> Your goal:
The listing below holds pictures; exclude them. Return exactly the lines from the one with "After publishing the" through the one with "Classificação das métricas".

> Given information:

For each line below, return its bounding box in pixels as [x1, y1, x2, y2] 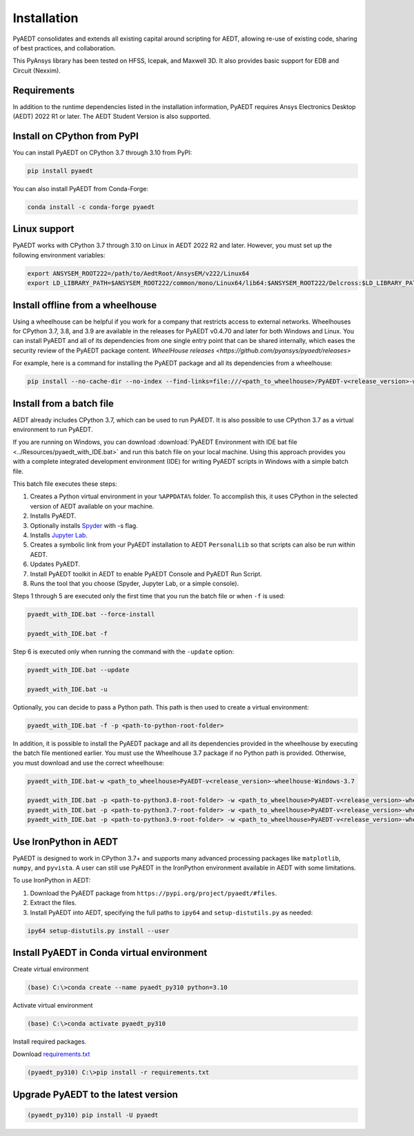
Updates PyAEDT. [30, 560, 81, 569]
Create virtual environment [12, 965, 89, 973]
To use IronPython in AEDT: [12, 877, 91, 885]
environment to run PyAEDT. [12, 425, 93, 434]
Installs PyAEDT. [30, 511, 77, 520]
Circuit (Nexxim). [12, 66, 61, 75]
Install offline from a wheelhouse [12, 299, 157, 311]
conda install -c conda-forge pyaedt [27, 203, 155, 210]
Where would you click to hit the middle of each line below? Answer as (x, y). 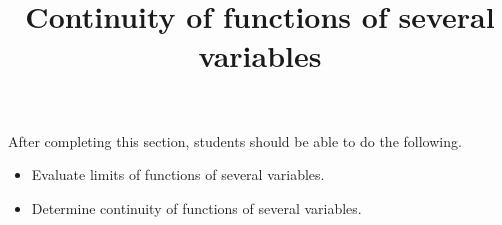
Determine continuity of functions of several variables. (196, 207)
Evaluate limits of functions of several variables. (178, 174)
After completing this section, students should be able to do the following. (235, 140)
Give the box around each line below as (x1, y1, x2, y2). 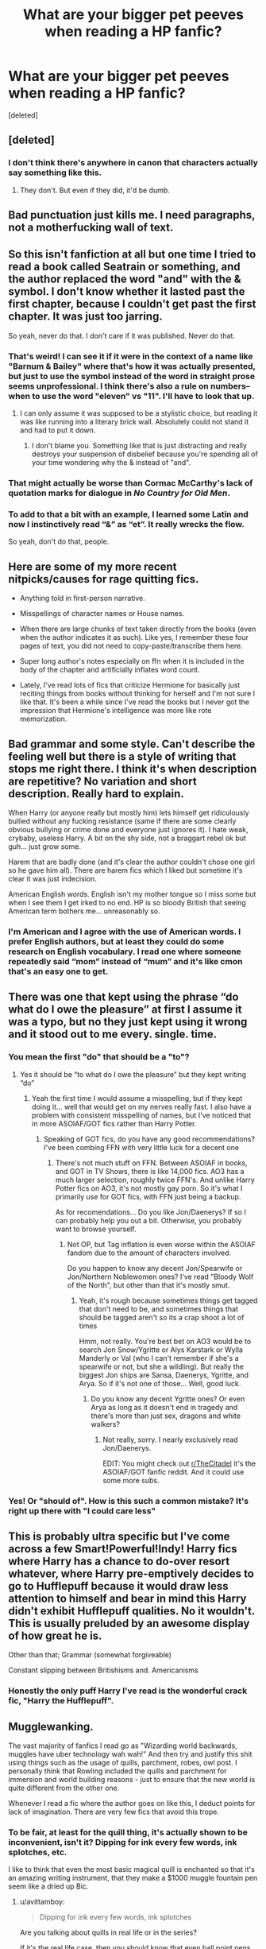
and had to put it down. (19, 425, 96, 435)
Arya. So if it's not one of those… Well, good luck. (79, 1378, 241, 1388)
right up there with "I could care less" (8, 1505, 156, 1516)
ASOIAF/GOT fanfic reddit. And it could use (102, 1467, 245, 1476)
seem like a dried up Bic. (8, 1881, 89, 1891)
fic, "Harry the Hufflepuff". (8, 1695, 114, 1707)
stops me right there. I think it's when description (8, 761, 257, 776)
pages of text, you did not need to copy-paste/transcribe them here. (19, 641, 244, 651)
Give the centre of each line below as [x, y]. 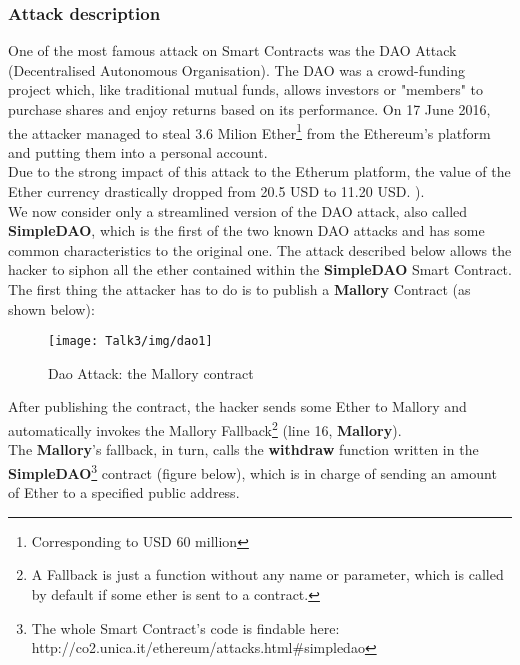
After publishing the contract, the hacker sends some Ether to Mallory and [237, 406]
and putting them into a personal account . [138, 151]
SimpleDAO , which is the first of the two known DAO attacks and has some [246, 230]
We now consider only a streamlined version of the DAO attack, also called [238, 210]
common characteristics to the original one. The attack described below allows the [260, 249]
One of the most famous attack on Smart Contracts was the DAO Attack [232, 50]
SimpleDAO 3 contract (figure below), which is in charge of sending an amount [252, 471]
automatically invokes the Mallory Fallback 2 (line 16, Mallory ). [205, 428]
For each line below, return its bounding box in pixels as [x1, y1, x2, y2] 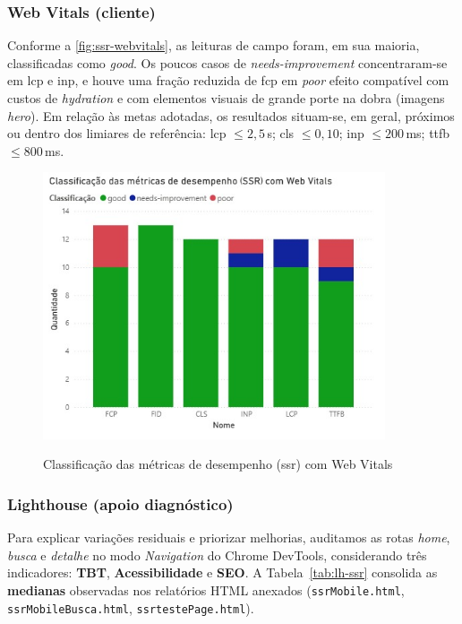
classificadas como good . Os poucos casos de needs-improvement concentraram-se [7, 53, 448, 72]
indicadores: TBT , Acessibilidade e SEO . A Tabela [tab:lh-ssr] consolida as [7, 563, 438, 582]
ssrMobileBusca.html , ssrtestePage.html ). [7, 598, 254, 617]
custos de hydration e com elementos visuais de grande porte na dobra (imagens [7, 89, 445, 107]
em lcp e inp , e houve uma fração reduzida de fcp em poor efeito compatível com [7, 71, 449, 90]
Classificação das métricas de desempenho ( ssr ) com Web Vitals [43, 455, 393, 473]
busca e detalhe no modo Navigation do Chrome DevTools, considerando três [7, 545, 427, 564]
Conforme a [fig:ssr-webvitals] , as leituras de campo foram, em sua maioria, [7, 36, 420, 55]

> Exercise solution:
After publishing the contract, the hacker sends some Ether to Mallory and [237, 406]
and putting them into a personal account . [138, 151]
SimpleDAO , which is the first of the two known DAO attacks and has some [246, 230]
We now consider only a streamlined version of the DAO attack, also called [238, 210]
common characteristics to the original one. The attack described below allows the [260, 249]
One of the most famous attack on Smart Contracts was the DAO Attack [232, 50]
SimpleDAO 3 contract (figure below), which is in charge of sending an amount [252, 471]
automatically invokes the Mallory Fallback 2 (line 16, Mallory ). [205, 428]
For each line below, return its bounding box in pixels as [x1, y1, x2, y2] 
classificadas como good . Os poucos casos de needs-improvement concentraram-se [7, 53, 448, 72]
indicadores: TBT , Acessibilidade e SEO . A Tabela [tab:lh-ssr] consolida as [7, 563, 438, 582]
ssrMobileBusca.html , ssrtestePage.html ). [7, 598, 254, 617]
custos de hydration e com elementos visuais de grande porte na dobra (imagens [7, 89, 445, 107]
em lcp e inp , e houve uma fração reduzida de fcp em poor efeito compatível com [7, 71, 449, 90]
Classificação das métricas de desempenho ( ssr ) com Web Vitals [43, 455, 393, 473]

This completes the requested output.